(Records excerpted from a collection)
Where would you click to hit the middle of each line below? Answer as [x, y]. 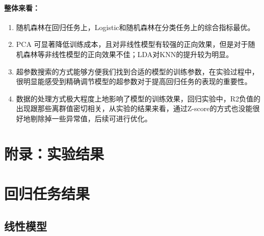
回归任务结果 [47, 193]
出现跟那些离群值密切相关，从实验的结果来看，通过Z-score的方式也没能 [134, 108]
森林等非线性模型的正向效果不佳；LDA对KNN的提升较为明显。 [128, 54]
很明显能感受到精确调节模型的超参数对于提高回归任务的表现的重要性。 [134, 81]
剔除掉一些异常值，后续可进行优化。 [91, 118]
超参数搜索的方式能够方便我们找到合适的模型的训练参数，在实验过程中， [137, 71]
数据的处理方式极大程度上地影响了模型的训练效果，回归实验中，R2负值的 [138, 98]
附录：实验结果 [54, 153]
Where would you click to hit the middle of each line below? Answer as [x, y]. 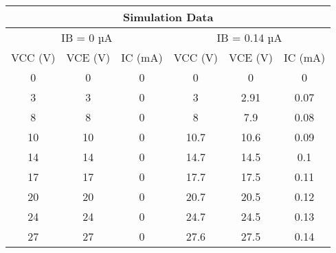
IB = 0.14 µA [249, 37]
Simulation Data [168, 17]
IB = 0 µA [87, 37]
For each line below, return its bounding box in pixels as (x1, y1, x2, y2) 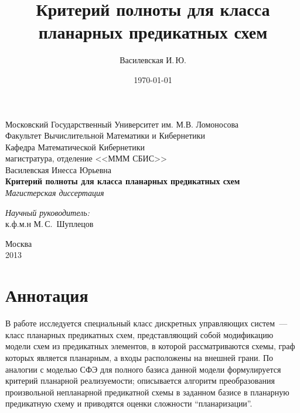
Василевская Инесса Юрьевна (5, 163, 112, 175)
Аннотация (5, 283, 88, 307)
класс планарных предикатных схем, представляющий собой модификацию (5, 328, 274, 340)
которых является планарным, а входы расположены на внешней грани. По (5, 351, 274, 363)
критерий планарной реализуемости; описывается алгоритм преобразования (5, 374, 275, 387)
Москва (5, 237, 32, 249)
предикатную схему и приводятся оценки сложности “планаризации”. (5, 397, 253, 409)
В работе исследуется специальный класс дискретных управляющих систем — (5, 317, 288, 329)
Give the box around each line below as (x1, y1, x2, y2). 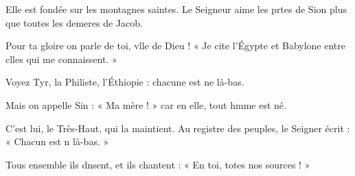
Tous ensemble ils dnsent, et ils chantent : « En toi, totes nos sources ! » (5, 157, 310, 171)
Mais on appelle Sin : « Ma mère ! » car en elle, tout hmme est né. (5, 97, 286, 112)
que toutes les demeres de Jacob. (5, 15, 143, 29)
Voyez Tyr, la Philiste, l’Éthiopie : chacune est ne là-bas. (5, 75, 244, 89)
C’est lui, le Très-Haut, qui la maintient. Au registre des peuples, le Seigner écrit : (5, 121, 350, 135)
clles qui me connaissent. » (5, 51, 117, 66)
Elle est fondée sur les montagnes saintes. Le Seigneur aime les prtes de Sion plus (5, 2, 347, 16)
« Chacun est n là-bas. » (5, 134, 109, 149)
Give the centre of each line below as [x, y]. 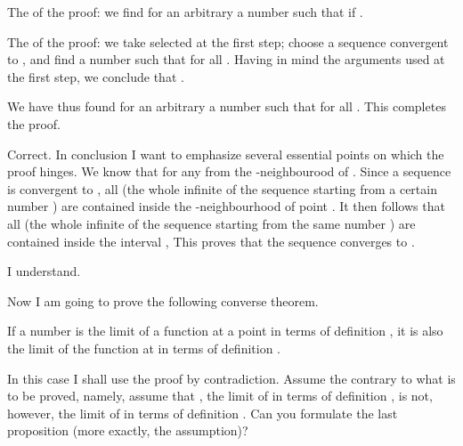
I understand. [44, 271]
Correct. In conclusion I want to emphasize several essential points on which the [226, 154]
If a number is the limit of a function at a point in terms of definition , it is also [225, 331]
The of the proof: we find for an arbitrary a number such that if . [185, 12]
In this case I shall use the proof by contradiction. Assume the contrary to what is [231, 378]
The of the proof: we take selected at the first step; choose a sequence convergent [228, 41]
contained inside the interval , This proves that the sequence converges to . [211, 241]
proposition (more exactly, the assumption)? [128, 430]
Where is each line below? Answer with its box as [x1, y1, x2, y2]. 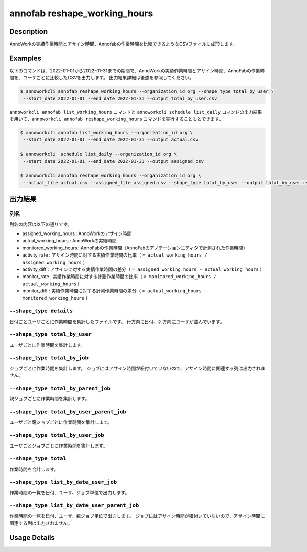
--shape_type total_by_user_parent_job [9, 409, 126, 415]
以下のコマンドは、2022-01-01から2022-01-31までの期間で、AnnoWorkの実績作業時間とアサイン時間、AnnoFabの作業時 [9, 67, 265, 74]
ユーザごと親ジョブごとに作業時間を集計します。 [9, 419, 113, 425]
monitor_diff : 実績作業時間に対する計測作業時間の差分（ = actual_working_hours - [22, 288, 207, 294]
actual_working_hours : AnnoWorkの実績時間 [22, 238, 117, 244]
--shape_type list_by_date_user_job [9, 479, 117, 485]
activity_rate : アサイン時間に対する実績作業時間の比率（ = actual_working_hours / [22, 252, 207, 258]
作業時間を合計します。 [9, 466, 59, 472]
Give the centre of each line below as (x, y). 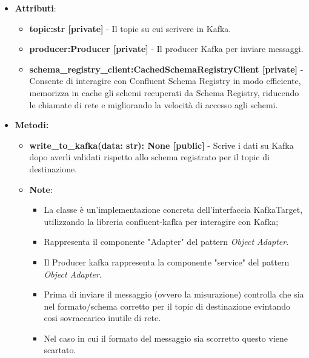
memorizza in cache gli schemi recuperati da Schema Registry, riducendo (164, 92)
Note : (41, 189)
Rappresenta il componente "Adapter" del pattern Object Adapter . (166, 242)
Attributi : (35, 8)
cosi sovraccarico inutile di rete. (102, 318)
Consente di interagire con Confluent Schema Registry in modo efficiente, (165, 81)
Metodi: (32, 125)
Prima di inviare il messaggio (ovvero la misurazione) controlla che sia (174, 294)
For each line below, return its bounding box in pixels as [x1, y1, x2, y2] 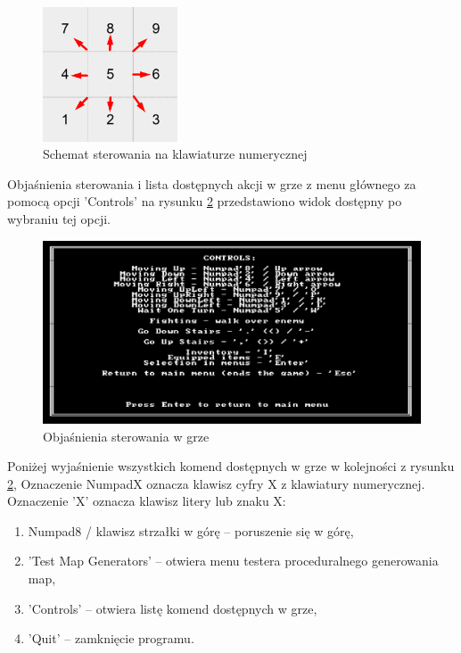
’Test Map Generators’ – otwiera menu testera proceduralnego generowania [28, 551, 439, 570]
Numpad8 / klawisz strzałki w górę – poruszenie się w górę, [28, 521, 354, 540]
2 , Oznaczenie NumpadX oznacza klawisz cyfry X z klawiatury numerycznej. [7, 474, 425, 492]
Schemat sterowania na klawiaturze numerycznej [43, 145, 308, 163]
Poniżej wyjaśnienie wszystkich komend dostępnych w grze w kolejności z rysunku [7, 457, 455, 475]
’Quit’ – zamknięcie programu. [28, 629, 194, 648]
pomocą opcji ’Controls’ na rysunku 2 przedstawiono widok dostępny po [7, 192, 402, 211]
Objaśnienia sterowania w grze [43, 426, 210, 445]
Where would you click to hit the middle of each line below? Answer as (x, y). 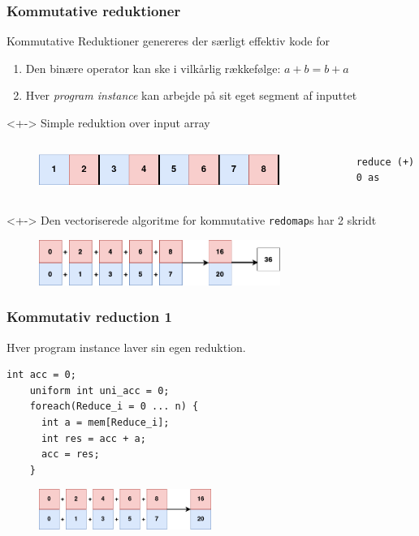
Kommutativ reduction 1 (89, 317)
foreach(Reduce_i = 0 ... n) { (114, 407)
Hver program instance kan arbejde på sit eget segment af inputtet (191, 95)
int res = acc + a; (93, 438)
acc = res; (70, 455)
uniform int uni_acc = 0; (99, 390)
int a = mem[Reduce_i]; (105, 422)
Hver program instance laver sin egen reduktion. (126, 347)
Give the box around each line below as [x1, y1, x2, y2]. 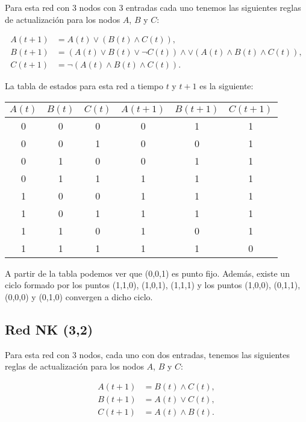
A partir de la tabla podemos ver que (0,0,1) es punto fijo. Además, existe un [5, 266, 290, 279]
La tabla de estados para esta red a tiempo [5, 80, 163, 92]
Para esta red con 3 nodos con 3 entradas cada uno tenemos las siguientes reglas [5, 1, 301, 13]
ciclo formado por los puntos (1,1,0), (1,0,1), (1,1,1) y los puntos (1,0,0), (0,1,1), [5, 279, 301, 291]
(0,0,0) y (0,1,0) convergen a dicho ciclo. [5, 291, 153, 303]
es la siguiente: [199, 80, 254, 92]
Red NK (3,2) [5, 320, 93, 339]
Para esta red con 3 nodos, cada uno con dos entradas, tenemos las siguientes [5, 348, 290, 361]
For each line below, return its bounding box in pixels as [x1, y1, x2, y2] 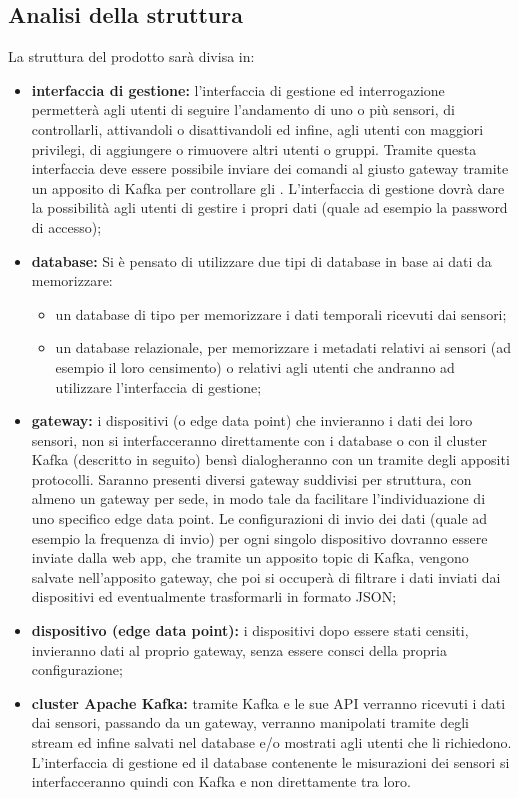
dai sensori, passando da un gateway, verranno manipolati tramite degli [31, 712, 470, 733]
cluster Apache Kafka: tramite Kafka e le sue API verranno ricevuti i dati [31, 692, 506, 713]
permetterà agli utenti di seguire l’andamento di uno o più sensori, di [31, 99, 455, 120]
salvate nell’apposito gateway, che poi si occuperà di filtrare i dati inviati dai [31, 566, 501, 587]
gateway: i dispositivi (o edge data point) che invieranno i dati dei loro [31, 410, 473, 431]
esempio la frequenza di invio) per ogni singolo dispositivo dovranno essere [31, 527, 488, 548]
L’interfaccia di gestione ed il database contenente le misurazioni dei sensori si [31, 751, 510, 772]
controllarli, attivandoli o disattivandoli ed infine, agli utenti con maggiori [31, 118, 484, 139]
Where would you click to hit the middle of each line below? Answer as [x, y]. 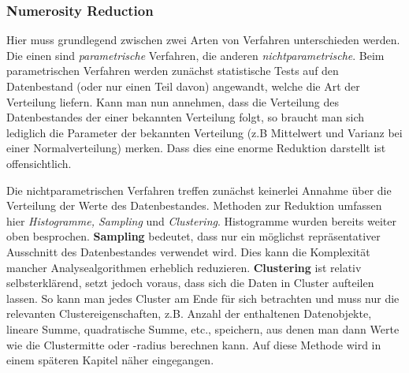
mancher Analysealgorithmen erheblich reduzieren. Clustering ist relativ [184, 267]
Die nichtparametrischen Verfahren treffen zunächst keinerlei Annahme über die [199, 190]
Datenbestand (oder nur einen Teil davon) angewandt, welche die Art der [183, 86]
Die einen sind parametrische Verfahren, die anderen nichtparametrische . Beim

*Exercise instructions*
Leaving out the pictures, please output the lines in the entries above from the one with "int res = acc + a; (93, 438)" through the one with "Red NK (3,2) [5, 320, 93, 339]", exactly as they are.

*Response*
int res = acc + a; (93, 438)
acc = res; (70, 455)
uniform int uni_acc = 0; (99, 390)
int a = mem[Reduce_i]; (105, 422)
Hver program instance laver sin egen reduktion. (126, 347)
Give the box around each line below as [x1, y1, x2, y2]. 
A partir de la tabla podemos ver que (0,0,1) es punto fijo. Además, existe un [5, 266, 290, 279]
La tabla de estados para esta red a tiempo [5, 80, 163, 92]
Para esta red con 3 nodos con 3 entradas cada uno tenemos las siguientes reglas [5, 1, 301, 13]
ciclo formado por los puntos (1,1,0), (1,0,1), (1,1,1) y los puntos (1,0,0), (0,1,1), [5, 279, 301, 291]
(0,0,0) y (0,1,0) convergen a dicho ciclo. [5, 291, 153, 303]
es la siguiente: [199, 80, 254, 92]
Red NK (3,2) [5, 320, 93, 339]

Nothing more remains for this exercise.